→ **Task directions**
Restate all the entries exactly as they appear, apart from the pictures.

*** Given entries ***

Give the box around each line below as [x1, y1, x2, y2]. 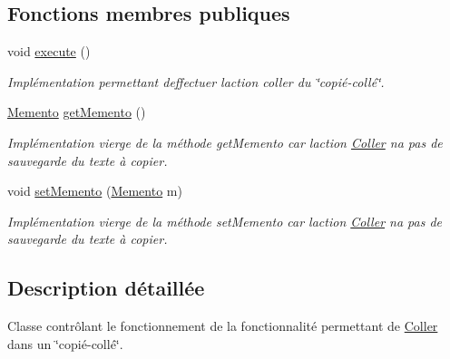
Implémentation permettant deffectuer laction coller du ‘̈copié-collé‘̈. [7, 72, 385, 91]
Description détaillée [7, 274, 205, 302]
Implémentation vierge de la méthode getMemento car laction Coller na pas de [7, 132, 443, 151]
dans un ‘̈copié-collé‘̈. [7, 334, 123, 353]
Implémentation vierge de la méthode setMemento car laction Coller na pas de [7, 211, 443, 230]
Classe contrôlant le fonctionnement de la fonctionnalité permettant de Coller [7, 316, 438, 335]
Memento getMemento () [7, 102, 146, 121]
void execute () [7, 42, 91, 61]
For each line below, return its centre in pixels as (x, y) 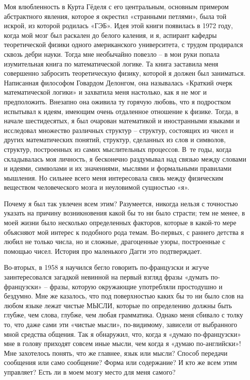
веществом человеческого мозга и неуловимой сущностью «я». (97, 187)
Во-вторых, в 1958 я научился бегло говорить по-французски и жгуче (107, 267)
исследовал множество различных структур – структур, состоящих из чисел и (119, 130)
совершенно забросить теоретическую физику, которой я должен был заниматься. (125, 73)
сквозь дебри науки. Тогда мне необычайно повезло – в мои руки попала (112, 54)
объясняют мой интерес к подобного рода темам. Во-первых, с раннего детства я (124, 232)
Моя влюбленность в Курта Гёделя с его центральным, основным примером (117, 6)
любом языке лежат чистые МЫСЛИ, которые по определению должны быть (118, 305)
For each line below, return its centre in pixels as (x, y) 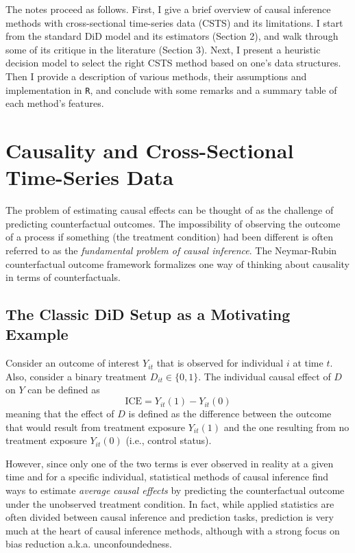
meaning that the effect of (60, 414)
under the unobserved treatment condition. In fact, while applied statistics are (170, 503)
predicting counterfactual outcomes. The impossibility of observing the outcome (173, 223)
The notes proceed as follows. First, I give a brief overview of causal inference (168, 9)
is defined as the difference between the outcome (230, 414)
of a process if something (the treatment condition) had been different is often (169, 237)
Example (37, 334)
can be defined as (64, 390)
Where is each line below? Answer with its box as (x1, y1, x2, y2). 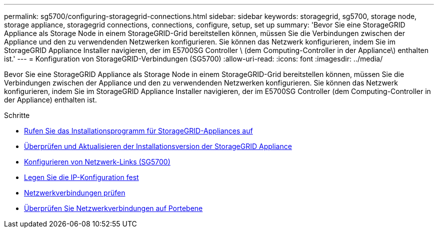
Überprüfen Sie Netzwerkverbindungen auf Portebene (24, 204, 203, 212)
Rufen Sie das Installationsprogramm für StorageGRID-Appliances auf (24, 126, 253, 135)
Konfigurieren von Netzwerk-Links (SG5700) (24, 157, 170, 166)
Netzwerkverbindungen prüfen (24, 188, 125, 197)
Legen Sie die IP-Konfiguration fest (24, 173, 139, 181)
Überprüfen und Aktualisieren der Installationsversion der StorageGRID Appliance (24, 142, 292, 150)
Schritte (4, 111, 30, 119)
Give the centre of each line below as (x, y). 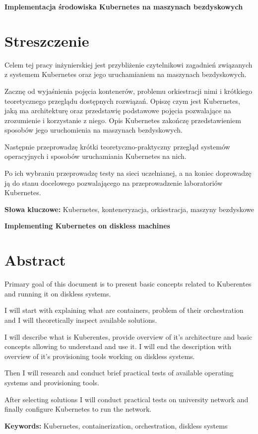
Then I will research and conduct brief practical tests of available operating (119, 373)
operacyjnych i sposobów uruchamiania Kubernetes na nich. (96, 156)
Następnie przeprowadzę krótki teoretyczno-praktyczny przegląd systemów (117, 146)
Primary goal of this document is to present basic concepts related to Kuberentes (128, 284)
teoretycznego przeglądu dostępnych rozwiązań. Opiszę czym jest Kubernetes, (122, 101)
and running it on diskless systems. (58, 293)
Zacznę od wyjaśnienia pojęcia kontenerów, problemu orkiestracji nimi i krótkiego (129, 91)
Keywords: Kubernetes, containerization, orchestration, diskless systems (116, 425)
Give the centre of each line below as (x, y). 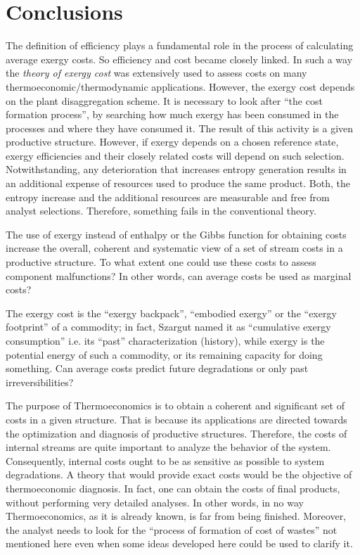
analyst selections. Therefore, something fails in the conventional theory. (161, 211)
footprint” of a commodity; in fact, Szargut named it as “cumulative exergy (168, 327)
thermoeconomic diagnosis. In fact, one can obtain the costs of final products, (173, 488)
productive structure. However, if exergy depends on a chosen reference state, (172, 142)
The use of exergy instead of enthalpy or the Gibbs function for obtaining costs (176, 234)
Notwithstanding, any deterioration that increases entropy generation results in (176, 169)
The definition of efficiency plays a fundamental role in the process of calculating (180, 45)
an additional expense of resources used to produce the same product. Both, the (178, 183)
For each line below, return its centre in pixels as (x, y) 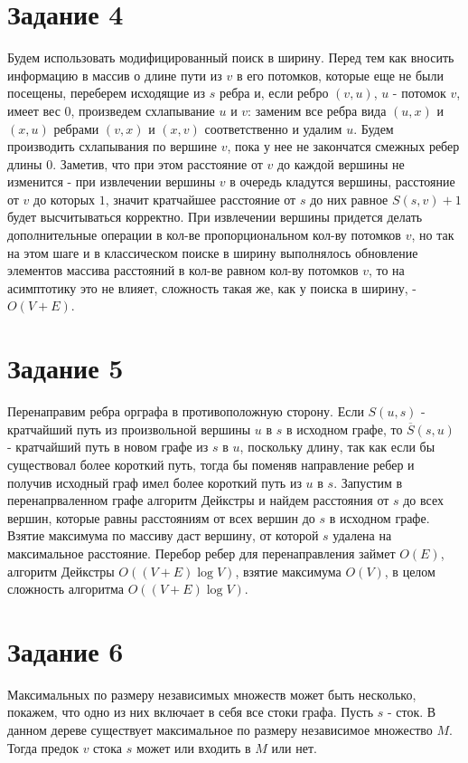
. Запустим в (368, 482)
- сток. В (412, 712)
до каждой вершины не (341, 163)
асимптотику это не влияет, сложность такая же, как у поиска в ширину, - (212, 287)
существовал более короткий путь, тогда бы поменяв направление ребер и (211, 464)
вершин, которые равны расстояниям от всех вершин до (161, 517)
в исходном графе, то (344, 429)
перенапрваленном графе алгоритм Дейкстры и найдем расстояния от (198, 500)
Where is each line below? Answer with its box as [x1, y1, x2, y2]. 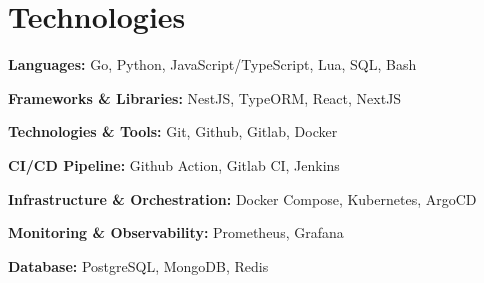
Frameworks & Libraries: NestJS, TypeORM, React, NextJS [8, 87, 402, 108]
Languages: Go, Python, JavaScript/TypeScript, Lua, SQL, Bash [8, 54, 417, 75]
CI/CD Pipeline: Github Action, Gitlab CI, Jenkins [8, 154, 340, 175]
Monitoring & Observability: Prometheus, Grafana [8, 222, 344, 243]
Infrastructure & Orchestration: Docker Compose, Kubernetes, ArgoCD [8, 188, 477, 209]
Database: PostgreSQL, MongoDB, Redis [8, 255, 269, 276]
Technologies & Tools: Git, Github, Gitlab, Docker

***

→ **Result for this exercise**
Give the box around each line below as [x1, y1, x2, y2]. 
Implémentation permettant deffectuer laction coller du ‘̈copié-collé‘̈. [7, 72, 385, 91]
Description détaillée [7, 274, 205, 302]
Implémentation vierge de la méthode getMemento car laction Coller na pas de [7, 132, 443, 151]
dans un ‘̈copié-collé‘̈. [7, 334, 123, 353]
Implémentation vierge de la méthode setMemento car laction Coller na pas de [7, 211, 443, 230]
Classe contrôlant le fonctionnement de la fonctionnalité permettant de Coller [7, 316, 438, 335]
Memento getMemento () [7, 102, 146, 121]
void execute () [7, 42, 91, 61]
For each line below, return its centre in pixels as (x, y) 
веществом человеческого мозга и неуловимой сущностью «я». (97, 187)
Во-вторых, в 1958 я научился бегло говорить по-французски и жгуче (107, 267)
исследовал множество различных структур – структур, состоящих из чисел и (119, 130)
совершенно забросить теоретическую физику, которой я должен был заниматься. (125, 73)
сквозь дебри науки. Тогда мне необычайно повезло – в мои руки попала (112, 54)
объясняют мой интерес к подобного рода темам. Во-первых, с раннего детства я (124, 232)
Моя влюбленность в Курта Гёделя с его центральным, основным примером (117, 6)
любом языке лежат чистые МЫСЛИ, которые по определению должны быть (118, 305)
For each line below, return its centre in pixels as (x, y) 
meaning that the effect of (60, 414)
under the unobserved treatment condition. In fact, while applied statistics are (170, 503)
predicting counterfactual outcomes. The impossibility of observing the outcome (173, 223)
The notes proceed as follows. First, I give a brief overview of causal inference (168, 9)
is defined as the difference between the outcome (230, 414)
of a process if something (the treatment condition) had been different is often (169, 237)
Example (37, 334)
can be defined as (64, 390)
Where is each line below? Answer with its box as (x1, y1, x2, y2). 
Überprüfen Sie Netzwerkverbindungen auf Portebene (24, 204, 203, 212)
Rufen Sie das Installationsprogramm für StorageGRID-Appliances auf (24, 126, 253, 135)
Konfigurieren von Netzwerk-Links (SG5700) (24, 157, 170, 166)
Netzwerkverbindungen prüfen (24, 188, 125, 197)
Legen Sie die IP-Konfiguration fest (24, 173, 139, 181)
Überprüfen und Aktualisieren der Installationsversion der StorageGRID Appliance (24, 142, 292, 150)
Schritte (4, 111, 30, 119)
Give the centre of each line below as (x, y). 
Then I will research and conduct brief practical tests of available operating (119, 373)
operacyjnych i sposobów uruchamiania Kubernetes na nich. (96, 156)
Następnie przeprowadzę krótki teoretyczno-praktyczny przegląd systemów (117, 146)
Primary goal of this document is to present basic concepts related to Kuberentes (128, 284)
teoretycznego przeglądu dostępnych rozwiązań. Opiszę czym jest Kubernetes, (122, 101)
and running it on diskless systems. (58, 293)
Zacznę od wyjaśnienia pojęcia kontenerów, problemu orkiestracji nimi i krótkiego (129, 91)
Keywords: Kubernetes, containerization, orchestration, diskless systems (116, 425)
Give the centre of each line below as (x, y). 
analyst selections. Therefore, something fails in the conventional theory. (161, 211)
footprint” of a commodity; in fact, Szargut named it as “cumulative exergy (168, 327)
thermoeconomic diagnosis. In fact, one can obtain the costs of final products, (173, 488)
productive structure. However, if exergy depends on a chosen reference state, (172, 142)
The use of exergy instead of enthalpy or the Gibbs function for obtaining costs (176, 234)
Notwithstanding, any deterioration that increases entropy generation results in (176, 169)
The definition of efficiency plays a fundamental role in the process of calculating (180, 45)
an additional expense of resources used to produce the same product. Both, the (178, 183)
For each line below, return its centre in pixels as (x, y) 
. Запустим в (368, 482)
- сток. В (412, 712)
до каждой вершины не (341, 163)
асимптотику это не влияет, сложность такая же, как у поиска в ширину, - (212, 287)
существовал более короткий путь, тогда бы поменяв направление ребер и (211, 464)
вершин, которые равны расстояниям от всех вершин до (161, 517)
в исходном графе, то (344, 429)
перенапрваленном графе алгоритм Дейкстры и найдем расстояния от (198, 500)
Where is each line below? Answer with its box as [x1, y1, x2, y2]. 
Frameworks & Libraries: NestJS, TypeORM, React, NextJS [8, 87, 402, 108]
Languages: Go, Python, JavaScript/TypeScript, Lua, SQL, Bash [8, 54, 417, 75]
CI/CD Pipeline: Github Action, Gitlab CI, Jenkins [8, 154, 340, 175]
Monitoring & Observability: Prometheus, Grafana [8, 222, 344, 243]
Infrastructure & Orchestration: Docker Compose, Kubernetes, ArgoCD [8, 188, 477, 209]
Database: PostgreSQL, MongoDB, Redis [8, 255, 269, 276]
Technologies & Tools: Git, Github, Gitlab, Docker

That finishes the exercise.